The design spine — suppression, visualised

The product is the funnel.

Everything the engine does serves one outcome: many signals in, almost nothing out.

~14
signals evaluated per minute
~95%
suppressed: covered, low-stakes, or intrusive
1
cue surfaced — ranked, timed, trusted
The outcome
A copilot the advisor forgets is there — until the moment it matters.

Designing from the bombardment failure instead of the feature list set what every screen had to do: stay silent by default, suppress 95% of what it tracks, surface one ranked cue at a natural pause, track compliance without asking the advisor to manage it, and break silence only to prevent a real miss. The restraint pattern — trusting the user enough to say nothing — is the spine of the whole PolicyAdvisor AI suite.

Reflection

The hardest thing to design was everything it doesn’t do.
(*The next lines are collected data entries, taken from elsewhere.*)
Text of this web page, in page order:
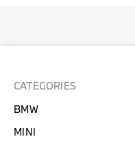
CATEGORIES
BMW
MINI
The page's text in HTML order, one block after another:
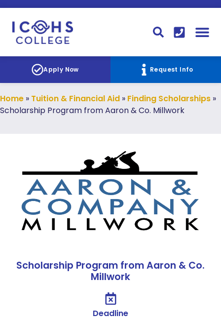
Apply Now Request Info
Home » Tuition & Financial Aid » Finding Scholarships »
Scholarship Program from Aaron & Co. Millwork
Scholarship Program from Aaron & Co.
Millwork
Deadline
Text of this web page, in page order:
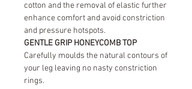
cotton and the removal of elastic further
enhance comfort and avoid constriction
and pressure hotspots.
GENTLE GRIP HONEYCOMB TOP
Carefully moulds the natural contours of
your leg leaving no nasty constriction
rings.
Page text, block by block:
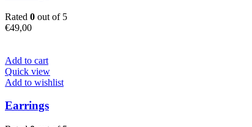
Rated 0 out of 5
€49,00
Add to cart
Quick view
Add to wishlist
Earrings
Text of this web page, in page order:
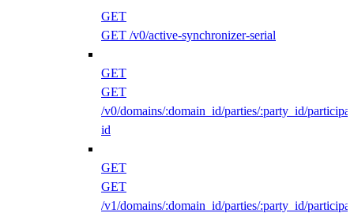
GET
GET /v0/active-synchronizer-serial
GET
GET
/v0/domains/:domain_id/parties/:party_id/
id
GET
GET
/v1/domains/:domain_id/parties/:party_id/
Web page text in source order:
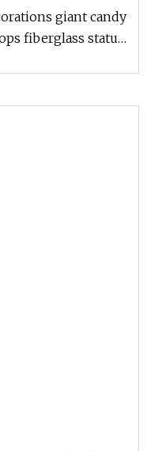
giant candy
fiberglass statue
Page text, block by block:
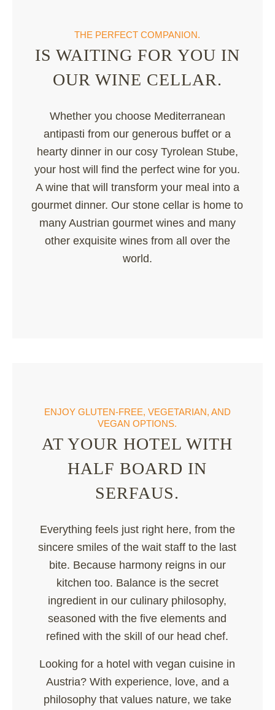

A live-call assistant is the rare product where the obvious version — helpful, present, surfacing insight — is the one that fails. Every notification is a moment the advisor isn’t listening to a human being who’s deciding whether to trust them.

The decision I’m proudest of has no UI: the resting state is silence, and the engine’s primary function is suppression. It would have demoed better with more on screen. It works better with almost nothing — because trust is the silence you keep, so the one cue that matters is the one they act on.